The average payday loan is tiny, about $400, and in the benign view of the industry, it gives customers with trashed credit scores, who lack other credit options, emergency cash until their next paycheck arrives. But according to the Center for Responsible Lending, lenders charge a mind-boggling 391 to 521 percent interest for loans that have to be paid off in two weeks, often triggering a toxic cycle of debt, as borrowers take out fresh loans to cover the old ones. Internet loans are bigger, generally charge a higher annual percentage rate and, consequently, are more expensive than their storefront counterparts.
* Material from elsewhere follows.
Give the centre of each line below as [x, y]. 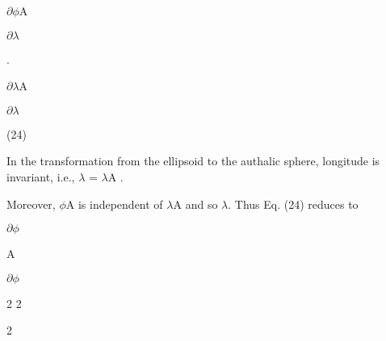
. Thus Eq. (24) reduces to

As non-banks, payday lenders have so far escaped federal regulation, leaving a hodgepodge of state laws as the only bulwark against these usurious loans. If the storefront lenders have been hard to regulate, Internet lenders have been even harder to find, as they make loans to lenders in states where they’re banned by setting up servers offshore or in states where they are legal. Industry experts put the number of online lenders in the hundreds, so far, but one website can reach many more people than a storefront. A January report from San Francisco-based JMP Securities estimated that market share for Internet lenders would hit 60 percent by 2016.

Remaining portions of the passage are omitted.